Titolo della tesi: Tuning Pectin Methylesterification in Plant Immunity: Post-Transcriptional Regulation of Pectin Methylesterases by Subtilases
The plant cell wall (CW) is the foremost barrier where plant-pathogen interactions occur. The CW is a complex and dynamic compartment composed of cellulose micro-fibrils embedded in a dense network of hemicelluloses and pectins. Pectins are synthesized in a highly methylesterified form in the Golgi cisternae and partially de-methylesterified in muro by plant Pectin Methylesterases (PMEs).

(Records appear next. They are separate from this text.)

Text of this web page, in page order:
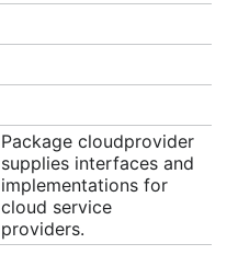
Package cloudprovider
supplies interfaces and
implementations for
cloud service
providers.
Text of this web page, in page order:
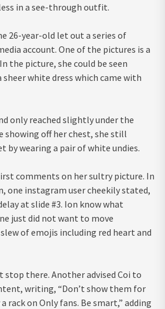
in a see-through outfit.
26-year-old let out a series of
account. One of the pictures is a
the picture, she could be seen
white dress which came with
only reached slightly under the
showing off her chest, she still
by wearing a pair of white undies.
comments on her sultry picture. In
one instagram user cheekily stated,
at slide #3. Ion know what
just did not want to move
of emojis including red heart and
stop there. Another advised Coi to
writing, “Don’t show them for
rack on Only fans. Be smart,” adding
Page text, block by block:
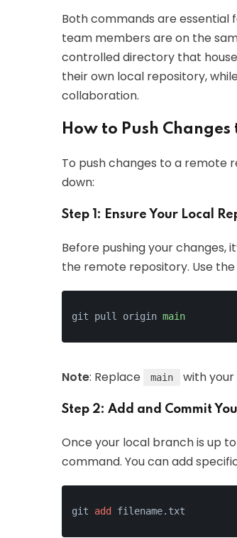
Both commands are
team members are on the
controlled directory that
their own local repository,
collaboration.
How to Push
To push changes to a remote
down:
Step 1: Ensure Your Local
Before pushing your changes,
the remote repository. Use
git pull origin main
Note: Replace main with
Step 2: Add and Commit
Once your local branch is up
command. You can add
git add
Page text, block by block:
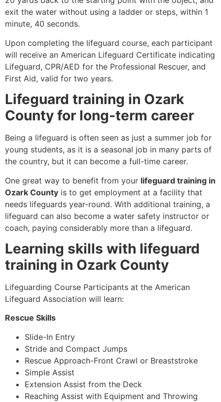
exit the water without using a ladder or steps, within 1
minute, 40 seconds.
Upon completing the lifeguard course, each participant
will receive an American Lifeguard Certificate indicating
Lifeguard, CPR/AED for the Professional Rescuer, and
First Aid, valid for two years.
Lifeguard training in Ozark
County for long-term career
Being a lifeguard is often seen as just a summer job for
young students, as it is a seasonal job in many parts of
the country, but it can become a full-time career.
One great way to benefit from your lifeguard training in
Ozark County is to get employment at a facility that
needs lifeguards year-round. With additional training, a
lifeguard can also become a water safety instructor or
coach, paying considerably more than a lifeguard.
Learning skills with lifeguard
training in Ozark County
Lifeguarding Course Participants at the American
Lifeguard Association will learn:
Rescue Skills
Slide-In Entry
Stride and Compact Jumps
Rescue Approach-Front Crawl or Breaststroke
Simple Assist
Extension Assist from the Deck
Reaching Assist with Equipment and Throwing
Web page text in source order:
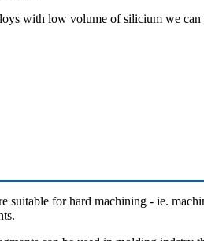
with low volume of silicium we
suitable for hard machining - ie.
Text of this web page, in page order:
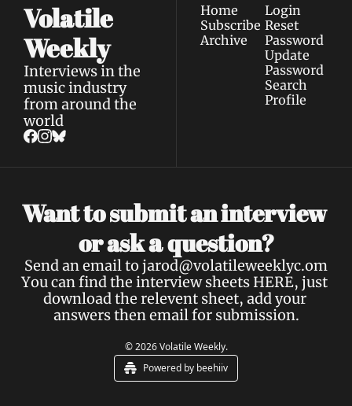
Volatile
Weekly
Interviews in the
music industry
from around the
world
Home
Subscribe
Archive
Login
Reset
Password
Update
Password
Search
Profile
Want to submit an interview
or ask a question?
Send an email to jarod@volatileweeklyc.om
You can find the interview sheets HERE, just
download the relevent sheet, add your
answers then email for submission.
© 2026 Volatile Weekly.
Powered by beehiiv
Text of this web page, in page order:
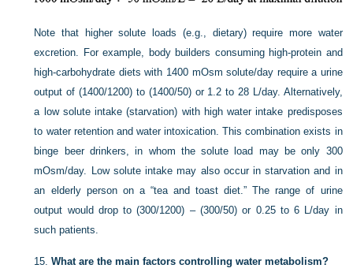
Note that higher solute loads (e.g., dietary) require more water
excretion. For example, body builders consuming high-protein and
high-carbohydrate diets with 1400 mOsm solute/day require a urine
output of (1400/1200) to (1400/50) or 1.2 to 28 L/day. Alternatively,
a low solute intake (starvation) with high water intake predisposes
to water retention and water intoxication. This combination exists in
binge beer drinkers, in whom the solute load may be only 300
mOsm/day. Low solute intake may also occur in starvation and in
an elderly person on a “tea and toast diet.” The range of urine
output would drop to (300/1200) – (300/50) or 0.25 to 6 L/day in
such patients.
15.What are the main factors controlling water metabolism?
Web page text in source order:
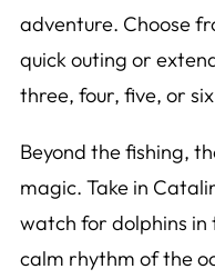
adventure. Choose
quick outing or
three, four, five, or
Beyond the fishing,
magic. Take in
watch for dolphins in
calm rhythm of the

In Arabidopsis thaliana there are 66 PME isoforms involved in important development processes and in plant immunity during pathogenesis. 45 isoforms are ProPMEs and possess, in addition to the PME domain, an N-terminal Pro-region that shows sequence similarities with the PME Inhibitors.
A. thaliana induces the expression of specific PME isoforms during the attack of the necrotrophic fungus Botrytis cinerea. The amino acidic sequences alignment of these isoforms shows that they all are ProPMEs. Among them, AtProPME17 is particularly interesting since it is induced after the infection of a wide-range of plant pathogens and can be considered a general biomarker of pathogenesis.
ProPME activity can be post-transcriptionally regulated by specific Subtilases (SBTs), serine-like proteases that process conserved recognition sites releasing the PME domain from the Pro-region.
AtSBT3.3, AtSBT3.4 and AtSBT3.5 were found to be temporally co-expressed with AtProPME17 in A. thaliana plants during B. cinerea infection and selected for further analysis.
Homozygous A. thaliana T-DNA insertional mutants have been isolated and characterized. During the infection process, the decreased expression of AtSBT3.3 and AtProPME17 in their respective mutants determines a lower increase of PME activity and an increased susceptibility to B. cinerea respect to the control plants.
By exploiting heterologous expression in Pichia pastoris and Escherichia coli, it has been observed that AtProPME17 is a functional PME performing a blockwise pattern of pectin de-methylesterification and showing an optimal activity at alkaline pH. Moreover, we demonstrated that the Pro-region acts as an intramolecular inhibitor of AtProPME17 activity.